**Work instruction:** Hunt for the word "Slider" across the entries below, copying each line that holds it.

**Data entries:**
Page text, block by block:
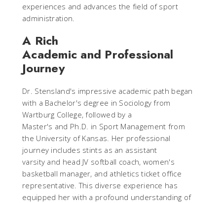
experiences and advances the field of sport
administration.
A Rich
Academic and Professional
Journey
Dr. Stensland's impressive academic path began
with a Bachelor's degree in Sociology from
Wartburg College, followed by a
Master's and Ph.D. in Sport Management from
the University of Kansas. Her professional
journey includes stints as an assistant
varsity and head JV softball coach, women's
basketball manager, and athletics ticket office
representative. This diverse experience has
equipped her with a profound understanding of
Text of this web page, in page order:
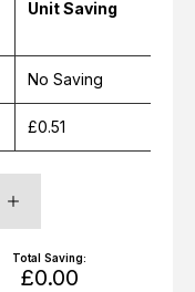
Unit Saving
No Saving
£0.51
Total Saving:
£0.00
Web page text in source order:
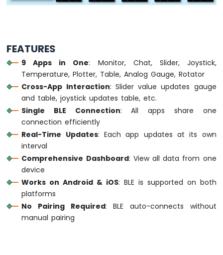
Debounce
IoT
Button
Long
Press
Short
Press
Nano
IoT
Multiple
Button
Arduino
Nano
FEATURES
9 Apps in One: Monitor, Chat, Slider, Joystick,
Temperature, Plotter, Table, Analog Gauge, Rotator
Cross-App Interaction: Slider value updates gauge
and table, joystick updates table, etc.
Single BLE Connection: All apps share one
connection efficiently
Real-Time Updates: Each app updates at its own
interval
Comprehensive Dashboard: View all data from one
device
Works on Android & iOS: BLE is supported on both
platforms
No Pairing Required: BLE auto-connects without
manual pairing

**Answer to this exercise:**
9 Apps in One: Monitor, Chat, Slider, Joystick,
Cross-App Interaction: Slider value updates gauge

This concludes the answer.